* [EXERCISE AIM]: Wherever the word "attended" turns up in a line of the entries, copy that line.

* [TASK DATA]:
+---+

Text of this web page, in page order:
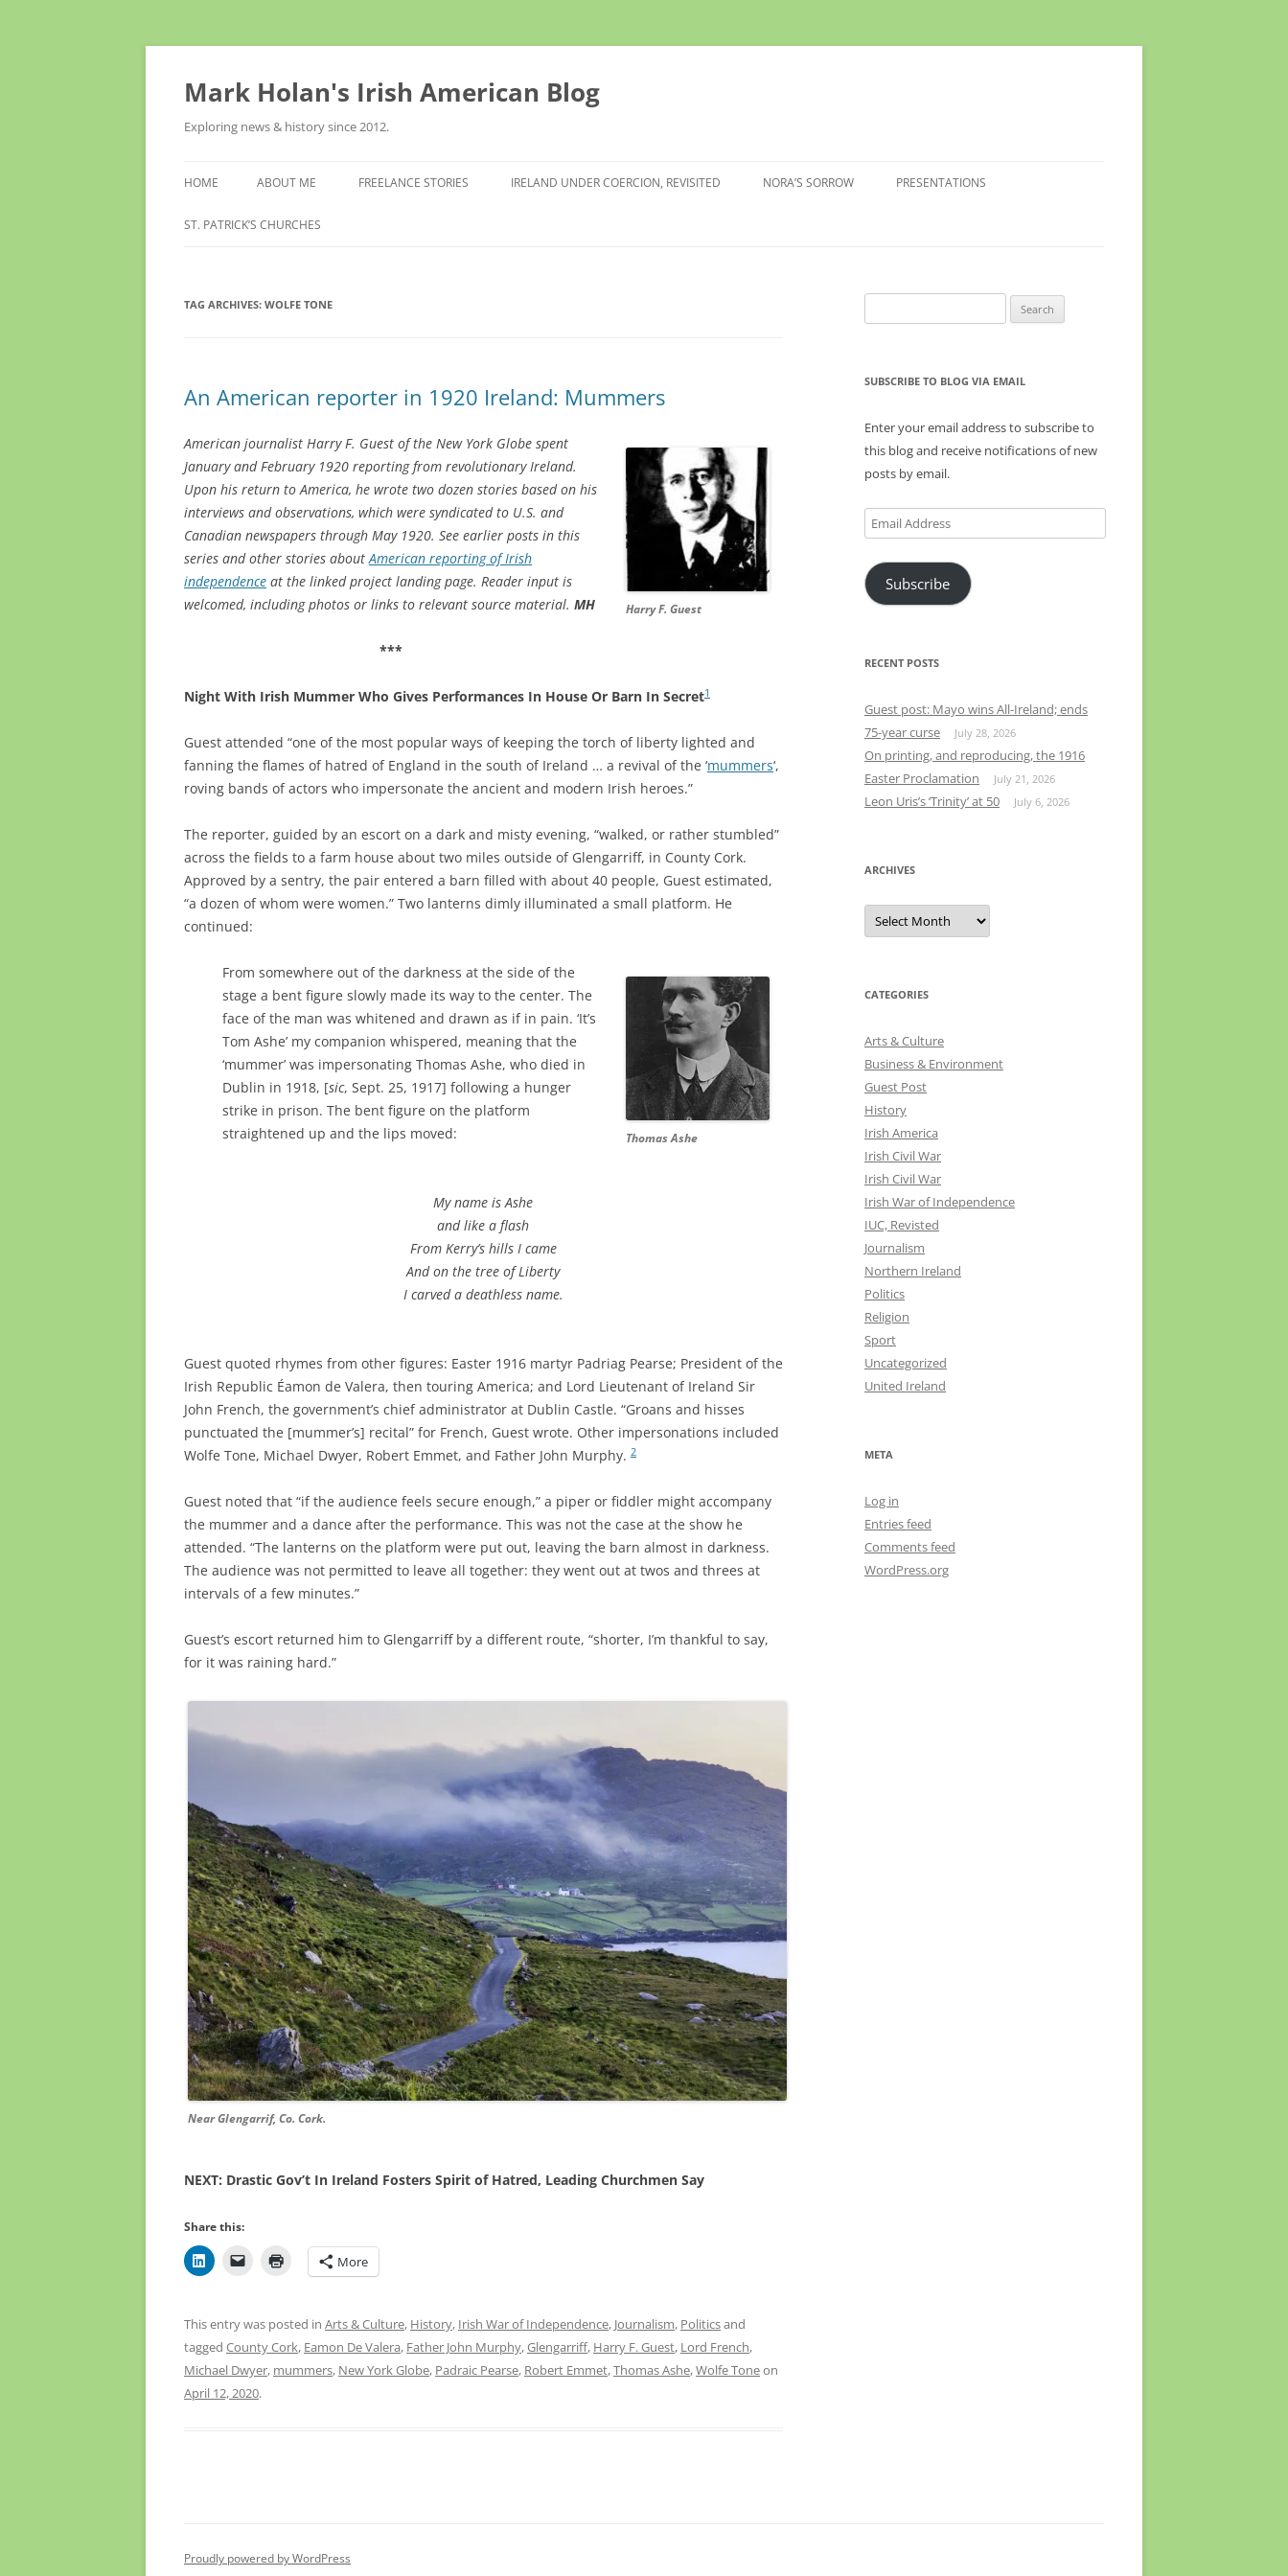
Skip
Mark Holan's Irish American Blog
Exploring news & history since 2012.
HOME ABOUT ME FREELANCE STORIES IRELAND UNDER COERCION, REVISITED NORA’S SORROW PRESENTATIONS
ST. PATRICK’S CHURCHES
TAG ARCHIVES: WOLFE TONE
An American reporter in 1920 Ireland: Mummers
Harry F. Guest
American journalist Harry F. Guest of the New York Globe spent
January and February 1920 reporting from revolutionary Ireland.
Upon his return to America, he wrote two dozen stories based on his
interviews and observations, which were syndicated to U.S. and
Canadian newspapers through May 1920. See earlier posts in this
series and other stories aboutAmerican reporting of Irish
independence at the linked project landing page. Reader input is
welcomed, including photos or links to relevant source material. MH
***
Night With Irish Mummer Who Gives Performances In House Or Barn In Secret1
Guest attended “one of the most popular ways of keeping the torch of liberty lighted and
fanning the flames of hatred of England in the south of Ireland … a revival of the ‘mummers‘,
roving bands of actors who impersonate the ancient and modern Irish heroes.”
The reporter, guided by an escort on a dark and misty evening, “walked, or rather stumbled”
across the fields to a farm house about two miles outside of Glengarriff, in County Cork.
Approved by a sentry, the pair entered a barn filled with about 40 people, Guest estimated,
“a dozen of whom were women.” Two lanterns dimly illuminated a small platform. He
continued:
Thomas Ashe
From somewhere out of the darkness at the side of the
stage a bent figure slowly made its way to the center. The
face of the man was whitened and drawn as if in pain. ‘It’s
Tom Ashe’ my companion whispered, meaning that the
‘mummer’ was impersonating Thomas Ashe, who died in
Dublin in 1918, [sic, Sept. 25, 1917] following a hunger
strike in prison. The bent figure on the platform
straightened up and the lips moved:
My name is Ashe
and like a flash
From Kerry’s hills I came
And on the tree of Liberty
I carved a deathless name.
Guest quoted rhymes from other figures: Easter 1916 martyr Padriag Pearse; President of the
Irish Republic Éamon de Valera, then touring America; and Lord Lieutenant of Ireland Sir
John French, the government’s chief administrator at Dublin Castle. “Groans and hisses
punctuated the [mummer’s] recital” for French, Guest wrote. Other impersonations included
Wolfe Tone, Michael Dwyer, Robert Emmet, and Father John Murphy. 2
Guest noted that “if the audience feels secure enough,” a piper or fiddler might accompany
the mummer and a dance after the performance. This was not the case at the show he
attended. “The lanterns on the platform were put out, leaving the barn almost in darkness.
The audience was not permitted to leave all together: they went out at twos and threes at
intervals of a few minutes.”
Guest’s escort returned him to Glengarriff by a different route, “shorter, I’m thankful to say,
for it was raining hard.”
Near Glengarrif, Co. Cork.
NEXT: Drastic Gov’t In Ireland Fosters Spirit of Hatred, Leading Churchmen Say
Share this:
More
This entry was posted in Arts & Culture, History, Irish War of Independence, Journalism, Politicsand
tagged County Cork, Eamon De Valera, Father John Murphy,Glengarriff, Harry F. Guest, Lord French,
Michael Dwyer, mummers, New York Globe, Padraic Pearse, Robert Emmet,Thomas Ashe,Wolfe Toneon
April 12, 2020.
for:
SUBSCRIBE TO BLOG VIA EMAIL
Enter your email address to subscribe to
this blog and receive notifications of new
posts by email.
Email
Address
Subscribe
RECENT POSTS
Guest post: Mayo wins All-Ireland; ends
75-year curse
July 28, 2026
On printing, and reproducing, the 1916
Easter Proclamation
July 21, 2026
Leon Uris’s ‘Trinity’ at 50 July 6, 2026
ARCHIVES
Archives
CATEGORIES
Arts & Culture
Business & Environment
Guest Post
History
Irish America
Irish Civil War
Irish Civil War
Irish War of Independence
IUC, Revisted
Journalism
Northern Ireland
Politics
Religion
Sport
Uncategorized
United Ireland
META
Log in
Entries feed
Comments feed
WordPress.org
Proudly powered by WordPress
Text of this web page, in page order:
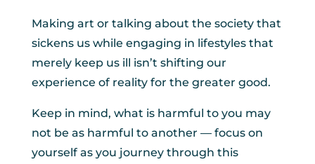
Making art or talking about the society that
sickens us while engaging in lifestyles that
merely keep us ill isn’t shifting our
experience of reality for the greater good.
Keep in mind, what is harmful to you may
not be as harmful to another — focus on
yourself as you journey through this
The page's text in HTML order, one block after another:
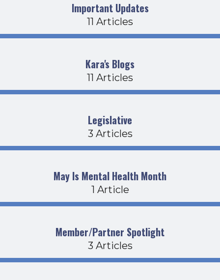
Important Updates
11 Articles
Kara's Blogs
11 Articles
Legislative
3 Articles
May Is Mental Health Month
1 Article
Member/Partner Spotlight
3 Articles

+---+

* [SOLUTION FOR THIS EXERCISE]:
Guest attended “one of the most popular ways of keeping the torch of liberty lighted and
attended. “The lanterns on the platform were put out, leaving the barn almost in darkness.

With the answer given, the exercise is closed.